WHAT THIS TASK INVOLVES:
Report the count of lines in the records that contain "post", without any added text.

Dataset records
▼▼▼

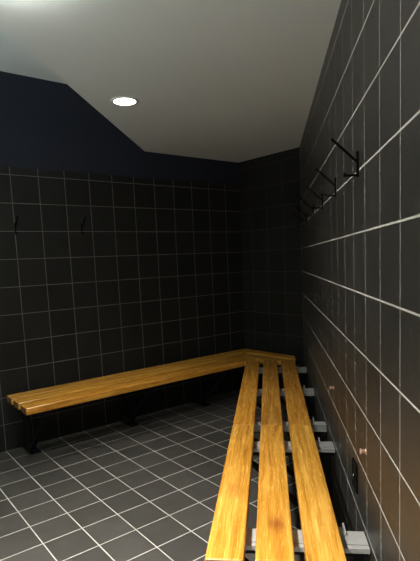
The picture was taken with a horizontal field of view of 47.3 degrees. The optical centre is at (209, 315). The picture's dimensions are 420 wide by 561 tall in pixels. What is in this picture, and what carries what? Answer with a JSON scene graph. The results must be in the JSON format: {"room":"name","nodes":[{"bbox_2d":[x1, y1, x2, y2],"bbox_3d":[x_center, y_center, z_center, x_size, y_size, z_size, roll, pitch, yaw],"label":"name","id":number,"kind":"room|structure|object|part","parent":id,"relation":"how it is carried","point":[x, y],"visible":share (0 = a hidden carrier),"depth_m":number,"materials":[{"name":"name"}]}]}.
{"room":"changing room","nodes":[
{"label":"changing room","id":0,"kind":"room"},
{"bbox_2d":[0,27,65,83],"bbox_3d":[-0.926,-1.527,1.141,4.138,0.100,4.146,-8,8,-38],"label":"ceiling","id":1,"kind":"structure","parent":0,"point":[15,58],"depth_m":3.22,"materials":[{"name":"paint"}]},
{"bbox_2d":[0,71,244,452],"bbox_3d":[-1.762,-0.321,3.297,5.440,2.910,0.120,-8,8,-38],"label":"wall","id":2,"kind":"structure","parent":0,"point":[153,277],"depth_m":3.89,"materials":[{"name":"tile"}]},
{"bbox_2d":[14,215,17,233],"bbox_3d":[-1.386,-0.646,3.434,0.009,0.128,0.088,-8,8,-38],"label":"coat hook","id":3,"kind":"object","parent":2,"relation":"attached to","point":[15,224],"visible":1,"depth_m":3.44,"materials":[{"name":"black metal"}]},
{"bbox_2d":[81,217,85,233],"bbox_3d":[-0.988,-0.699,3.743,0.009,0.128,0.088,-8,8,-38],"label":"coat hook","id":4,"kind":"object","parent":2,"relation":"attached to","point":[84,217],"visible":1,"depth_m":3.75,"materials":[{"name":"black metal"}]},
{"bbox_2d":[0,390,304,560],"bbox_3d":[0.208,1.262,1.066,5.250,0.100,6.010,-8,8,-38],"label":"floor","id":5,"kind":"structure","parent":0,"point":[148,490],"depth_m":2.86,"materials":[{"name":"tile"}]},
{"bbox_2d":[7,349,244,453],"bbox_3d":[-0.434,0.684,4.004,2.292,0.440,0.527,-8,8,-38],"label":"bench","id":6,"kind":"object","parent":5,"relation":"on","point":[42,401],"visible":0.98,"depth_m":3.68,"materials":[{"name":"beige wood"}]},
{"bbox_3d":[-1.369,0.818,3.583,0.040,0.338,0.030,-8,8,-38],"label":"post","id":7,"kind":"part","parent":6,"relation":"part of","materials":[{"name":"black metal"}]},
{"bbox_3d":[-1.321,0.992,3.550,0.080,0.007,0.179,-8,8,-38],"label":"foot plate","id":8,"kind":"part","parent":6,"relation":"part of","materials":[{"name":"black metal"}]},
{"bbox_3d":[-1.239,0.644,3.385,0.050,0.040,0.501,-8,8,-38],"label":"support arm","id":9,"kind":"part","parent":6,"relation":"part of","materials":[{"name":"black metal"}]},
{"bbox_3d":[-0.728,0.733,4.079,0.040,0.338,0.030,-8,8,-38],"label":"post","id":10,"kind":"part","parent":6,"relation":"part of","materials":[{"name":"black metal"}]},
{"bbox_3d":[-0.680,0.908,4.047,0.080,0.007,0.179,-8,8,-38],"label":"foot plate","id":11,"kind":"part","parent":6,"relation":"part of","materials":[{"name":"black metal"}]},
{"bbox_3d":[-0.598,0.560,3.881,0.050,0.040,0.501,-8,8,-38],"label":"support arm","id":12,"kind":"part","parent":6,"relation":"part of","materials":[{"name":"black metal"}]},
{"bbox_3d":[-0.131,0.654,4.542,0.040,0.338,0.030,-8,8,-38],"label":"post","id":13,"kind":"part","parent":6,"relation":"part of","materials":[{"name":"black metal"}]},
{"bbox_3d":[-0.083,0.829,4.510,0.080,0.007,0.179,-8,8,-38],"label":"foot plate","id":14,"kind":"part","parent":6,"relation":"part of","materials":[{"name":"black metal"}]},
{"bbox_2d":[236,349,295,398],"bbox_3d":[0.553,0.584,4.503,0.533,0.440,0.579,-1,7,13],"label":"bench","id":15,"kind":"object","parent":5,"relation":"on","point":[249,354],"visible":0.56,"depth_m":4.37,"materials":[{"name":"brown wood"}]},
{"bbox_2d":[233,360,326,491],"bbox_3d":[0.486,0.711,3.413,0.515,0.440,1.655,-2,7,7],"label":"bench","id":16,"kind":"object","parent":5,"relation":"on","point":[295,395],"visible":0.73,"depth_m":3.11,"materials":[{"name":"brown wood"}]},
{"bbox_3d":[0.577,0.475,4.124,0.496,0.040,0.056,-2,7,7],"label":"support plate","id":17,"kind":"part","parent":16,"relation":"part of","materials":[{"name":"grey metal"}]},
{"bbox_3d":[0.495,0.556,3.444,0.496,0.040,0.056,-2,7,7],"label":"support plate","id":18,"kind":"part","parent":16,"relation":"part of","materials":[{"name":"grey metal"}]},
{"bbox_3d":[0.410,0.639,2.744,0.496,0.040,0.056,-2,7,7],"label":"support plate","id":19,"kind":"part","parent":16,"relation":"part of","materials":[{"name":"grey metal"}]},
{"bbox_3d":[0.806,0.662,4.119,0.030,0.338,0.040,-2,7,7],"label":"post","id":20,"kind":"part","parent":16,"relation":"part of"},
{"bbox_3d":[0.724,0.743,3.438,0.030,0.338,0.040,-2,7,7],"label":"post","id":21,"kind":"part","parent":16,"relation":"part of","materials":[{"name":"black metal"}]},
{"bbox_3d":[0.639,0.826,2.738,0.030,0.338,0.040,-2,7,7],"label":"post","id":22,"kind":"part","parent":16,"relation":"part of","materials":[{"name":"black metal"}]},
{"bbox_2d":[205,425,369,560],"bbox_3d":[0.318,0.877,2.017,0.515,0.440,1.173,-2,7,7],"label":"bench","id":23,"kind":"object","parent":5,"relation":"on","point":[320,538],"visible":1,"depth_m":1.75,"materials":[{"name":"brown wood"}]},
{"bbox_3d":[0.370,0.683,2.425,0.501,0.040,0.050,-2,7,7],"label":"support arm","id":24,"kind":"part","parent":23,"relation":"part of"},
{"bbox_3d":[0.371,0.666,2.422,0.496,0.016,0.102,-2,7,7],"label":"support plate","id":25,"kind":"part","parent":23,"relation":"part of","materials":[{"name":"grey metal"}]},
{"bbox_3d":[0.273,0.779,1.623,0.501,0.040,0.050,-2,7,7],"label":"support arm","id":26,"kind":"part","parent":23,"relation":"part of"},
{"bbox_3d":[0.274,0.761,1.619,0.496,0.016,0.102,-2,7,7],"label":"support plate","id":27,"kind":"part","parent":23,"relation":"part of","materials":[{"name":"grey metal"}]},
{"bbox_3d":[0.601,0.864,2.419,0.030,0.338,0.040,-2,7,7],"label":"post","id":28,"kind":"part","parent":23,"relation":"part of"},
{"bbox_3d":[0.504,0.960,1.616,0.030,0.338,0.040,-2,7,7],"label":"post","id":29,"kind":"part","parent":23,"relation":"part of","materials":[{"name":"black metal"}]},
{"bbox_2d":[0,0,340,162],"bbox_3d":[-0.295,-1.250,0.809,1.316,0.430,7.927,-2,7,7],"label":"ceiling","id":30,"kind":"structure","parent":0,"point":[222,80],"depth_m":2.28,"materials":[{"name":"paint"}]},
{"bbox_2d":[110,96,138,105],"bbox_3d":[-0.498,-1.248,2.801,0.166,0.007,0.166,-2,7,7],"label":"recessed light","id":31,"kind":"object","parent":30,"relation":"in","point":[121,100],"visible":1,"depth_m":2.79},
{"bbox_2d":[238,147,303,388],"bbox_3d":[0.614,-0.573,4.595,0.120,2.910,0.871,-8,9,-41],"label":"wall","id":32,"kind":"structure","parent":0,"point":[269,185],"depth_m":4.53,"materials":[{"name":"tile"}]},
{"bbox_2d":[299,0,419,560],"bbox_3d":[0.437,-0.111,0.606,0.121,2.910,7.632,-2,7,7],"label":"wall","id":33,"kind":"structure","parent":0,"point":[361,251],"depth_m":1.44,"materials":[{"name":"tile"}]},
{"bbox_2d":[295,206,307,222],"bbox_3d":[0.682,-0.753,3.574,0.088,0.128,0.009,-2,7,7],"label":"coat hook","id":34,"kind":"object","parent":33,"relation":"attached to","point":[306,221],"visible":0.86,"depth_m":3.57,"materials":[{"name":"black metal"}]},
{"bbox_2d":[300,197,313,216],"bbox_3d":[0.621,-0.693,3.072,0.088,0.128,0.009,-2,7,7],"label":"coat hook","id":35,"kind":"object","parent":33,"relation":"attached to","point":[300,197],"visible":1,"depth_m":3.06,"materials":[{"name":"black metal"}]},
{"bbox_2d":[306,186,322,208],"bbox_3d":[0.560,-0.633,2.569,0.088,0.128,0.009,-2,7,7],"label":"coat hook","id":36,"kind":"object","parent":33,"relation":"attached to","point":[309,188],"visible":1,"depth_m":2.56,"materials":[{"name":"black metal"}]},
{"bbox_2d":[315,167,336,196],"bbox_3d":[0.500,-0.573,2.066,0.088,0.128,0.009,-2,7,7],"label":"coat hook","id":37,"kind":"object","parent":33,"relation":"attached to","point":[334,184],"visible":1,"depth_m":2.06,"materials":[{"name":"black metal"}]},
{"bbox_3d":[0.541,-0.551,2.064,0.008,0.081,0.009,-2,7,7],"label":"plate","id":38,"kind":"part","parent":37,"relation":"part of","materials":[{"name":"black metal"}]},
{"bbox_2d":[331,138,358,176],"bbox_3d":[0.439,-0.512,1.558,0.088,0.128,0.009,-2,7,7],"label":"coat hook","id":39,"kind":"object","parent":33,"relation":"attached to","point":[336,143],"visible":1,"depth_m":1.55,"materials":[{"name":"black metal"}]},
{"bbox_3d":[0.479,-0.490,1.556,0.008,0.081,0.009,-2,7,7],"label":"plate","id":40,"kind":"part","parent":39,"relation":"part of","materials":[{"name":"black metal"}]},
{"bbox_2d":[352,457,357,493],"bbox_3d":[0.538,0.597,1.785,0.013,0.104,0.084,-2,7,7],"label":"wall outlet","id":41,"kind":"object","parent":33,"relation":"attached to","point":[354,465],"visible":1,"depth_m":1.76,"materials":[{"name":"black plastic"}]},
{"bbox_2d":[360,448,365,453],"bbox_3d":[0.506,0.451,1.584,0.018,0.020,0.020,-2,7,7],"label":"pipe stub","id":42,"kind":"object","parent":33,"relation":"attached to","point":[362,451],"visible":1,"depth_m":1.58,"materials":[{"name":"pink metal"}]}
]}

▲▲▲

EXERCISE ANSWER:
8